The Thesis
RSI Snap-Back is a pure mean-reversion play on the Magnificent Seven — AAPL, MSFT, NVDA, GOOGL, AMZN, META, and TSLA. The logic is straightforward: large-cap tech names tend to snap back sharply after short-term momentum extremes, so the strategy enters when RSI drops below 35 (oversold) and exits when it climbs above 70 (overbought). A hard cap of four concurrent positions enforces capital discipline and bounds drawdown exposure at any single moment.
The universe choice is deliberate. These names carry deep liquidity, heavy institutional attention, and a tendency to revert rather than trend indefinitely — all properties that favour a mean-reversion approach over a momentum one.
Recent Activity: The Patience Test
The six most recent scheduled runs — spanning June 15 through June 22 — all returned zero executed trades. The book sits fully in cash at $10,000. This is not a malfunction; it is the strategy working exactly as designed. RSI Snap-Back only enters when at least one Mag-7 name is genuinely oversold. If the market is grinding sideways or drifting higher without a sharp sell-off in any of the seven names, the entry condition simply never fires.
Prolonged cash periods are the honest cost of a disciplined entry filter. A looser RSI threshold might generate more activity but would also degrade the quality of each signal.
Backtest Performance
Over 451 days, the strategy compounded $10,000 into $12,095, a 20.95% total return and an annualised CAGR of 11.21%. The win rate across 37 trades was 66.67% — two out of every three trades closed green, a solid base rate for a systematic strategy.
The Sharpe ratio of 0.61 is modest. It reflects meaningful volatility relative to the returns generated, which is partly structural: mean-reversion strategies on individual equities tend to absorb drawdowns while waiting for reversion, even when the ultimate outcome is profitable.
The most important risk metric here is the max drawdown of 23.73%. That figure deserves attention. A portfolio that drops nearly a quarter of its value at some point in the test period will test real-world conviction, especially during momentum-driven sell-offs where oversold conditions can keep getting more oversold before they snap back.
Turnover of 773% over the period reflects active rotation through the four-slot book — each slot was recycled roughly 1.75 times per year on average.
Strengths and Risks
What works: The entry filter is strict enough to produce a high win rate. The four-slot book prevents over-concentration. The universe — liquid mega-caps — reduces the risk of a single name blowing up the strategy with an idiosyncratic event.

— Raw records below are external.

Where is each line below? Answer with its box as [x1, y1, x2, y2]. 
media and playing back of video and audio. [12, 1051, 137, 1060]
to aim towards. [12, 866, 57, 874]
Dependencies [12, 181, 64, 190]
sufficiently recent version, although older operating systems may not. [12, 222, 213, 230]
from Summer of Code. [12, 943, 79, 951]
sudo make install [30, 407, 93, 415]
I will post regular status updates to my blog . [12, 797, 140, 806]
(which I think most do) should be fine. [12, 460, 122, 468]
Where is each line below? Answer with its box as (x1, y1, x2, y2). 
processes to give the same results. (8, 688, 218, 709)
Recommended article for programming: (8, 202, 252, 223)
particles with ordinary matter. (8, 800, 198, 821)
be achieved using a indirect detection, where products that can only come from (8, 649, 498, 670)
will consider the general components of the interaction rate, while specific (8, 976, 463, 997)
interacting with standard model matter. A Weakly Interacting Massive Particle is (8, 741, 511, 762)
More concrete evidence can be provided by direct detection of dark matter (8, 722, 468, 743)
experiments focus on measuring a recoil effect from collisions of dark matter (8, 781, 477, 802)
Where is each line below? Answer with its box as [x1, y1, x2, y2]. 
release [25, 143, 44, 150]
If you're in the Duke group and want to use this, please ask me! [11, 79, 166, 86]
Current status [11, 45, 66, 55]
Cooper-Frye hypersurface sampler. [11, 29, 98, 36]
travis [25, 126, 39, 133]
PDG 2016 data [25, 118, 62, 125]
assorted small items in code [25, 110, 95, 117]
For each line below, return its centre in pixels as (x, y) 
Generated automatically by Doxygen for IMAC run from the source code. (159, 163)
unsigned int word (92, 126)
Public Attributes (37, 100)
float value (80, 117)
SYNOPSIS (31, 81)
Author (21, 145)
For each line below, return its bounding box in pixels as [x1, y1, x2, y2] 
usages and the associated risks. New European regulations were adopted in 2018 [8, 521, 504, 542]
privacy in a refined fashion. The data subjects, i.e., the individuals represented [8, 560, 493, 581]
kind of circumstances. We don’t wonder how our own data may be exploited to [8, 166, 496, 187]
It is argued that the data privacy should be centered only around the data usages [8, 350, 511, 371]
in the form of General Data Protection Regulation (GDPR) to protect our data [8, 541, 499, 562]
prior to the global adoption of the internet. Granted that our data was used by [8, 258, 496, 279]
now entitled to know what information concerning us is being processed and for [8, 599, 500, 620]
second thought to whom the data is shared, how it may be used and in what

What to watch: A 23.73% drawdown is non-trivial for a strategy running on a $10,000 paper account. In a genuine market dislocation — say, a broad tech sector re-rating — RSI could stay depressed across multiple names simultaneously, filling all four slots at once and leaving nowhere to rotate. The strategy has no macro filter, no stop-loss below the RSI exit, and no sector-correlation guard.
The absence of a formal validation run (validation: null) also means backtest results have not yet been stress-tested against out-of-sample data. The 20.95% return looks attractive, but without a walk-forward or hold-out period, curve-fitting risk remains an open question.
Outlook
RSI Snap-Back is doing what it should: waiting. The next interesting data point will be what happens when the first entry fires — whether the strategy exits cleanly at RSI > 70 or gets trapped in a prolonged drawdown will tell us more about its live-market behaviour than any backtest figure.